- Genre: True Crime

Cast and voices
- Hosted by: Laura Beil

Publication
- No. of seasons: 4
- No. of episodes: 42
- Original release: September 4, 2018
- Provider: Wondery

Related
- Adaptations: Dr. Death (2021 TV series)
- Website: Dr. Death – Wondery

= Dr. Death (podcast) =

American true crime podcast

Dr. Death is a podcast produced by Wondery that focuses on egregious cases of medical malpractice. The podcast is hosted and reported by Laura Beil and premiered September 4, 2018.
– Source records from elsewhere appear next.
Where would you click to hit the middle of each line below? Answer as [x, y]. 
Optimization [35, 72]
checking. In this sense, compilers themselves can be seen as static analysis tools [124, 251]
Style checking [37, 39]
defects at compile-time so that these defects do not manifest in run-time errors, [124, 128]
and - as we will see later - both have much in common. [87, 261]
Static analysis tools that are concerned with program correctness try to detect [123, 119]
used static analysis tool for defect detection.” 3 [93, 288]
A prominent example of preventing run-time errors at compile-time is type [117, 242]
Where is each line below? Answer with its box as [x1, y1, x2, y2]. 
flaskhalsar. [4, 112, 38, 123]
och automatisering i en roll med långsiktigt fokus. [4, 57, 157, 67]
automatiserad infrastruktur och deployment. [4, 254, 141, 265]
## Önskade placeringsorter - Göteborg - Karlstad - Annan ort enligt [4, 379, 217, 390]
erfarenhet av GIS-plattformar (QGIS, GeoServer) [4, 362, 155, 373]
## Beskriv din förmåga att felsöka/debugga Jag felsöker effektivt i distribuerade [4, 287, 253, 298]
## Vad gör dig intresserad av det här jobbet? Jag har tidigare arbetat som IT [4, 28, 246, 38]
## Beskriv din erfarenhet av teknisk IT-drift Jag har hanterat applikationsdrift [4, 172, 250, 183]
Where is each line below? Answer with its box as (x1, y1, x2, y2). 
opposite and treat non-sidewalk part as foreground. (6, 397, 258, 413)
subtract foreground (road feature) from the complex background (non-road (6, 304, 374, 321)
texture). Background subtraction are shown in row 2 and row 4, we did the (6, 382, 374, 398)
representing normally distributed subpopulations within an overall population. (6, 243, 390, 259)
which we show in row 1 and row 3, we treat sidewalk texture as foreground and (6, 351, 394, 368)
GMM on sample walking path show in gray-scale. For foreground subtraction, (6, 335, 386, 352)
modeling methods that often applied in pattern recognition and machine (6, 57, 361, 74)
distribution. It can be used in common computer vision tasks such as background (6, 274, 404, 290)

Season 1 tells the story of Christopher Duntsch, a Texas neurosurgeon who was convicted of gross malpractice after 31 of his patients were left seriously injured after he operated on them, and 2 patients died during his operation.

Season 2 focuses on Farid Fata, a hematologist and oncologist convicted for prescribing chemotherapy to patients who either didn't have cancer or whose condition did not warrant chemotherapy. He pled guilty to charges of healthcare fraud, money laundering, and conspiring to pay and receive kickbacks.
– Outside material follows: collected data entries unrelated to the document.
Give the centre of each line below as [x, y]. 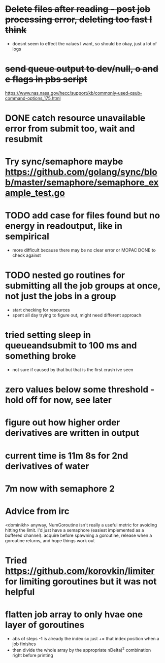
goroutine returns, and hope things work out [50, 540]
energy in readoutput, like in [64, 226]
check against [26, 255]
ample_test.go [35, 193]
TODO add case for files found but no [82, 216]
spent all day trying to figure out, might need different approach [77, 315]
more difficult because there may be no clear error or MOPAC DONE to [84, 250]
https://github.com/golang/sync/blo [81, 172]
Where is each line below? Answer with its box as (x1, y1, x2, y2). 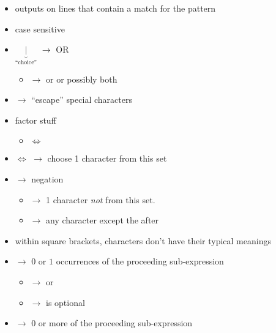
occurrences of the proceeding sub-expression (56, 255, 224, 268)
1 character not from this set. (45, 193, 155, 206)
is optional (45, 296, 85, 309)
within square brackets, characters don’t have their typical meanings (15, 234, 271, 247)
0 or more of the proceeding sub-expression (31, 316, 193, 329)
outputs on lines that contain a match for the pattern (15, 2, 216, 14)
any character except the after (45, 214, 159, 226)
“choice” (15, 59, 37, 66)
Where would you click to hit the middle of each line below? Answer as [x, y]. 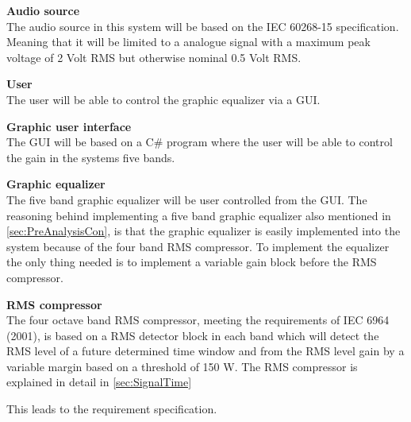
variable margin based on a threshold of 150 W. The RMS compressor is [182, 366]
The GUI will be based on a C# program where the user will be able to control [200, 142]
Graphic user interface [69, 126]
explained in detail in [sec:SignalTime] [99, 382]
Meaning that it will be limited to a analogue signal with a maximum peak [188, 42]
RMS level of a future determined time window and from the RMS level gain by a [205, 351]
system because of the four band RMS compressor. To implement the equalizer [198, 246]
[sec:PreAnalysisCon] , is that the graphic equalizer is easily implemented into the [204, 231]
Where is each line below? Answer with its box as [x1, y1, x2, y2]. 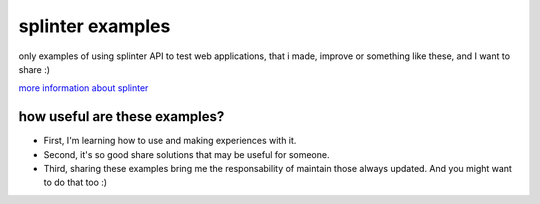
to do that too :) [43, 176, 108, 189]
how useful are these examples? [18, 108, 225, 125]
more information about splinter [18, 82, 149, 94]
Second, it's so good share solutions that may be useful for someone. [43, 148, 330, 160]
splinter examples [18, 15, 171, 37]
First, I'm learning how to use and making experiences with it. [43, 135, 297, 147]
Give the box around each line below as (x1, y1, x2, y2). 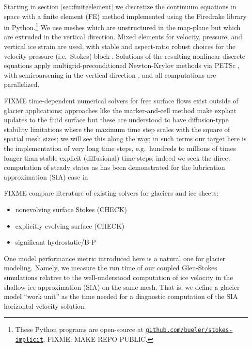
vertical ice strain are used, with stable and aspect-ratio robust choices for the (4, 41, 236, 51)
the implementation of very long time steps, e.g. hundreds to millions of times (4, 143, 236, 153)
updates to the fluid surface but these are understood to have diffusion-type (4, 115, 229, 125)
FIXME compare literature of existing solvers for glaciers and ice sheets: (4, 188, 219, 198)
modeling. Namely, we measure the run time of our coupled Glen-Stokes (4, 263, 217, 273)
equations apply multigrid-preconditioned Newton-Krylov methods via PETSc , (4, 60, 240, 70)
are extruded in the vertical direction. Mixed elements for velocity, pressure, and (4, 32, 242, 42)
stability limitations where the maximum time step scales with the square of (4, 124, 230, 134)
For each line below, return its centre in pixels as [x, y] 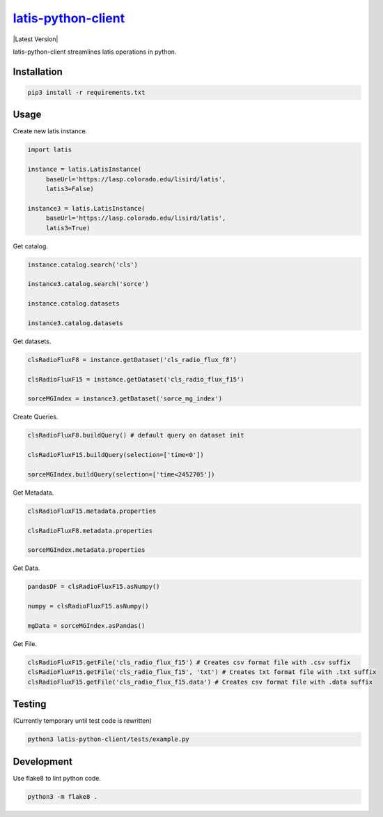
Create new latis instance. [50, 131]
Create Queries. [36, 417]
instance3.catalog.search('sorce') [88, 284]
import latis [50, 150]
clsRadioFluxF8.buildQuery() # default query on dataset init [136, 435]
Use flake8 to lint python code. [57, 778]
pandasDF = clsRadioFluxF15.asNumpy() [94, 587]
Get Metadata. [33, 493]
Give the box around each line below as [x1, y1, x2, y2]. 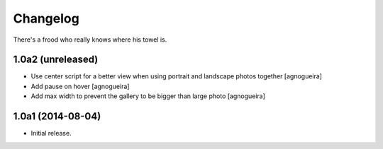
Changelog [13, 11, 79, 26]
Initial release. [30, 129, 72, 138]
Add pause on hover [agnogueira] [30, 82, 130, 90]
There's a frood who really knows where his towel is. [13, 35, 167, 44]
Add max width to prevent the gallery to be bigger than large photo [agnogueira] [30, 92, 266, 100]
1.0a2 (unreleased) [13, 54, 99, 66]

Season 3 focuses on Paolo Macchiarini, a Swiss-born Italian thoracic surgeon and regenerative medicine researcher who became known for research fraud and unethical experiments in synthetic tracheas that led to the deaths of several patients, as well as the experience of his former fiancé Benita Alexander, who reveals Macchiarini's extensive fraud in their relationship in a series of interviews.
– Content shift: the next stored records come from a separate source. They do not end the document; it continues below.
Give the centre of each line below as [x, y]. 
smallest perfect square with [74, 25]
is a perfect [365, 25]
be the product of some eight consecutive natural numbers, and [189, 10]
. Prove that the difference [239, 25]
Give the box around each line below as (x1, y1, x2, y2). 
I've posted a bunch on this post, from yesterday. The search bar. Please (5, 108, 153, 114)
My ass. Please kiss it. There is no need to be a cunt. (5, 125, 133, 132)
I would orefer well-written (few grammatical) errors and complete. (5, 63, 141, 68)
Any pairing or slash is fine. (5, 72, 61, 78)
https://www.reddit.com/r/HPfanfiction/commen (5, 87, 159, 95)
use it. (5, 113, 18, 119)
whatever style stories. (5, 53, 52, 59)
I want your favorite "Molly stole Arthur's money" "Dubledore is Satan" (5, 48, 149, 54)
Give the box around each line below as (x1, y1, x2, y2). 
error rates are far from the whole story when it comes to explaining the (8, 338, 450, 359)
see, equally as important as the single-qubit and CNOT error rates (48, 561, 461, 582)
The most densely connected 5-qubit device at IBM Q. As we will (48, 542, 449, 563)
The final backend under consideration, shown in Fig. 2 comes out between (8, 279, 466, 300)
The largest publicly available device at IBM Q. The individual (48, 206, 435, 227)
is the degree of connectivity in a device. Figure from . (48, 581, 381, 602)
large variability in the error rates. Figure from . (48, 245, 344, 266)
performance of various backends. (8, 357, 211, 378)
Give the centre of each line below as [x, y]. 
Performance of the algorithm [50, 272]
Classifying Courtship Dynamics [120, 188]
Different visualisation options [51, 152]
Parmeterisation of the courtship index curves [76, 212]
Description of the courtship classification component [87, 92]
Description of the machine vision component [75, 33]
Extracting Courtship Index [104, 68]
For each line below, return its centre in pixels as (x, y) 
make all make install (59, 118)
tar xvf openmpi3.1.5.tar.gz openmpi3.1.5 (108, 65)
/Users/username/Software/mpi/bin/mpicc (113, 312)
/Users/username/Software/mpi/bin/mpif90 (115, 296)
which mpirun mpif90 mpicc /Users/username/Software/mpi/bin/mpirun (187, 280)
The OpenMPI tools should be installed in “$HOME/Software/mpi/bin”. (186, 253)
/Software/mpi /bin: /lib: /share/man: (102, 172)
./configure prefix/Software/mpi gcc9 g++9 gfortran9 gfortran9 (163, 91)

Season 4 focuses on Serhat Gumrukcu, an HIV and cancer researcher.

==Episodes==
=== Season 1 - "Doctor Duntsch" (2018-2020)===

| No. in season | Title | Original release date |
|---|---|---|
| 1 | "Three Days In Dallas" | September 4, 2018 |
| 2 | "Chris and Jerry" | September 4, 2018 |
| 3 | "Occam’s Razor" | September 7, 2018 |
| 4 | "Spineless" | September 11, 2018 |
| 5 | "Free Fall" | September 18, 2018 |
| 6 | "Closure" | September 25, 2018 |
| 7 | "Update" | October 2, 2018 |
| 8 | "Interview" | October 9, 2018 |
| 9 | "One Great Man" | November 13, 2018 |
| 10 | "Breaking News" | December 13, 2018 |
| 11 | "An Update: Love and Loyalty" | November 24, 2020 |

=== Season 2 - "Dr. Fata" (2020)===

| No. in season | Title | Original release date |
|---|---|---|
| 1 | "Top Doc" | October 26, 2020 |
| 2 | "King Midas" | October 26, 2020 |
| 3 | "Living with this Hell" | November 2, 2020 |
| 4 | "Seeing Yellow" | November 9, 2020 |
| 5 | "A Duntsch Update: Love and Loyalty" | November 16, 2020 |
| 6 | "How to Spot a Dr. Death" | November 23, 2020 |
| 7 | "Reporting Dr. Death" | November 30, 2020 |

=== Season 3 - "Miracle Man" (2021)===

| No. in season | Title | Original release date |
|---|---|---|
| 1 | "Head Over Heels" | August 16, 2021 |
| 2 | "The Secret Society of International Surgeons" | August 16, 2021 |
| 3 | "Lab Rats" | August 24, 2021 |
| 4 | "Barcelona, My Love" | August 31, 2021 |
| 5 | "Black Sabbath" | September 7, 2021 |
| 6 | "The Fog of Lies" | September 14, 2021 |
| 7 | "An Interview with Benita" | September 21, 2021 |

=== Season 4 - "Black Magic" (2024)===

| No. in season | Title | Original release date |
|---|---|---|
| 1 | "The Man in the Linen Pants" | January 22, 2024 |
| 2 | "The Golden Kid" | January 22, 2024 |
| 3 | "Language of Angels" | January 29, 2024 |
| 4 | "The Closing Bell" | February 5, 2024 |
| 5 | "The Data are the Data" | February 12, 2024 |
| 6 | "The Lawsuit" | February 19, 2024 |

==Promotion==
Wondery promoted the podcast by renting ad space on a billboard directly across the street from Baylor Plano where Dr. Death subject Christopher Duntsch had worked. The billboard was covered up hours after it was erected by Clear Channel Outdoor after they received several complaints; Baylor Plano denied any involvement with the removal of the billboard.

==Reception==
Dr. Death received mostly positive reviews. The show won Most Bingeable Podcast at the 2019 iHeartRadio Podcast Awards. GQ Magazine called it "The scariest podcast of the year." Season two of the show received the 2021 Ambies award for "Best True Crime Podcast".

==TV adaptation==

On October 3, 2018, it was announced that Universal Cable Productions had put the TV series into development. Happy! show runner Patrick Macmanus will executive produce and write the script.